他顿了顿,看着远处升起的太阳,又说:“不过也好,这些孩子,能活着回去,比什么都强。”
就在这时,东边的地平线上,太阳跳了出来。
先是天边那一线灰色变成了橘红色,然后橘红色越来越亮,像是有人在天地交界处点了一把火。火势蔓延开来,把云层烧出一个窟窿,窟窿里露出刺眼的金光。然后太阳的边缘冒了出来,先是一条弧线,然后半圆,然后整个圆圆的、红彤彤的太阳跳了出来。光洒在雪地上,雪地变成了金色。光洒在战壕里,战壕里的冻土变成了金色。光洒在人们脸上,把那些疲惫的、脏污的、布满血痕的脸照得暖洋洋的。
金色的阳光洒在战场上,洒在满地的鲜血和尸体上,洒在学生们年轻的脸上。
楚中天站在一条壕沟边上,看着退去的板垣征四郎。他手里两把砍刀卷刃卷到跟破锯条一样,刃口上全是崩口,刀背上沾着已经发黑的血迹,缠刀的布条被血浸透了,硬得像铁皮。他把刀举起来看了一眼,然后当啷一声扔在地上。刀砸在冻土上,弹了一下,又落下去,静静地躺在雪地里,上面还残留着硝烟的味道。
他掏出一根烟点上,火柴划了两下才划着,火苗被风吹得直晃,他用双手拢着,凑到烟头边上,吸了两口,烟着了。他深深吸了一口,烟雾从鼻孔里喷出来,在晨光里翻卷上升。他对身后的拴住悠悠道:“撤吧!让重炮轰上几轮!送送板垣……”他说“送送”的时候,语气很轻,像是在说一件很平常的事,像是送一个远行的人。
苏美洋的阵地上,突然响起了连绵的炮声。

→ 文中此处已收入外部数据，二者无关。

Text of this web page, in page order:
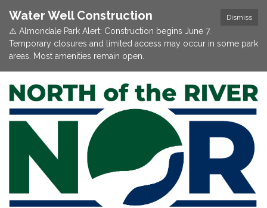
Dismiss
Water Well Construction
⚠️ Almondale Park Alert: Construction begins June 7.
Temporary closures and limited access may occur in some park
areas. Most amenities remain open.
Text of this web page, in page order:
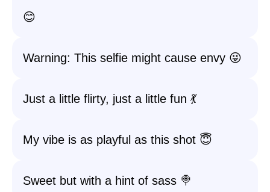
😊
Warning: This selfie might cause envy 😜
Just a little flirty, just a little fun 💃
My vibe is as playful as this shot 😇
Sweet but with a hint of sass 🍭
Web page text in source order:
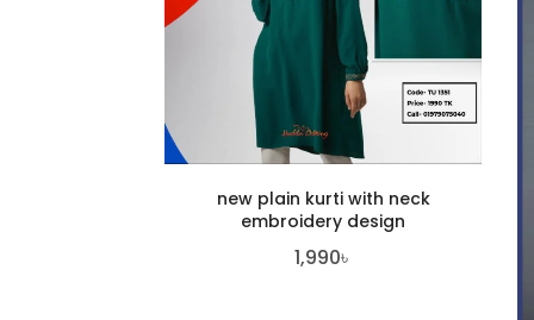
new plain kurti with neck
embroidery design
1,990৳
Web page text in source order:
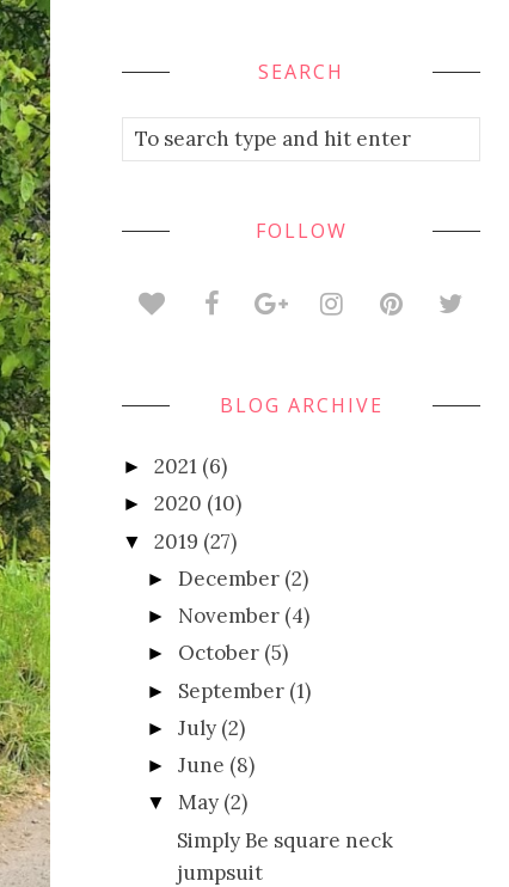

不是齐射,是零星的、断断续续的炮声。一门炮响了,隔几秒另一门炮响了,再隔几秒又一门炮响了。炮弹砸向空荡荡的壕沟,炸起一团团黑烟,冻土被掀起来又落下去,落在地上哗啦啦地响。有的炮弹落在一个弹坑里,把刚填进去的雪又炸飞了,露出底下焦黑的土。有的炮弹落在一段空无一人的战壕里,把沙袋炸飞了,沙袋里的土撒了一地。
目的不是杀伤,是清场。防止有人在堑壕里藏匿,防止有人留下来打冷枪,防止有人不愿意撤退、准备在壕沟里跟苏美洋同归于尽。这种事儿不是没发生过,日军里有的是狂热的疯子,他们会趴在尸体堆里装死,等苏美洋的人上来打扫战场的时候突然拉响手榴弹。
一声,两声,三声……炮声在空旷的平原上回荡,一下一下,像是在数着什么。
又像是庆祝即将到来的新年···
队伍回城之后,本来是该回营的。但楚中天觉得大过年的,就跟郭松龄提议说让大家先去洗个澡睡一觉,三天后再归队报道。他说这话的时候脸上还带着没擦干净的血迹,手里夹着烟,语气像在说一件很平常的事。
郭松龄看着人人带伤的部队,答应了。他的目光从那些缠着绷带的头上、拄着拐杖的腿上、用布条吊着的胳膊上扫过,嘴唇抿了抿,点了点头。
吴老龙的澡堂子人满为患。门口排着队,从前厅一直排到巷子里,有人靠在墙上闭着眼,有人蹲在地上抽烟,有人跟前后的人有一搭没一搭地聊着。澡堂里面的水声哗哗的,雾气从门缝里往外冒,带着肥皂和热水的气味。
一天之内换水六遍。每换一遍水,水都是红的。第一遍最红,浓得像墨汁,顺着排水沟流出去,把澡堂后面那条沟渠都染成了暗红色。第二遍淡一些,第三遍更淡,到了第四遍才能看见水底的白瓷。第六遍的时候,水清了。但排水沟里的红印子,冲了好几天才冲干净。
地面刷了多少遍已经数不清了。刷地的师傅蹲在地上,拿刷子蘸着碱水使劲刷,刷完一遍冲水,冲完水再看,砖缝里还是有暗红色的东西渗出来。碱水刺鼻,熏得人眼睛疼,但没人抱怨。刷地的师傅们一句话没说,只是闷头刷,刷了一遍又一遍。